Stored entries:
########################################

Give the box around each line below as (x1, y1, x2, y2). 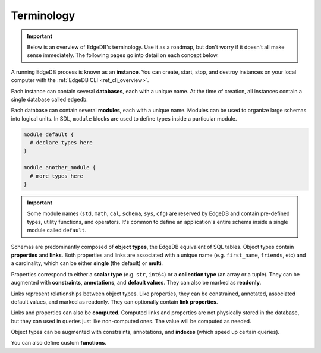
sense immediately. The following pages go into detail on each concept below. (27, 52, 219, 59)
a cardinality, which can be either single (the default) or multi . (11, 260, 163, 267)
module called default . (27, 226, 87, 234)
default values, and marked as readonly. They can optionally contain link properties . (11, 298, 218, 305)
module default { (23, 131, 74, 138)
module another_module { (23, 164, 96, 171)
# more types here (30, 172, 83, 179)
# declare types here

########################################

◆ REQUIRED ACTION: Take the line above containing "sense immediately. The", the line containing "module called default . (27, 226, 87, 234)", and all lines in between, and copy them exactly without anything else.

◆ RESPONSE BELOW:
sense immediately. The following pages go into detail on each concept below. (27, 52, 219, 59)
a cardinality, which can be either single (the default) or multi . (11, 260, 163, 267)
module called default . (27, 226, 87, 234)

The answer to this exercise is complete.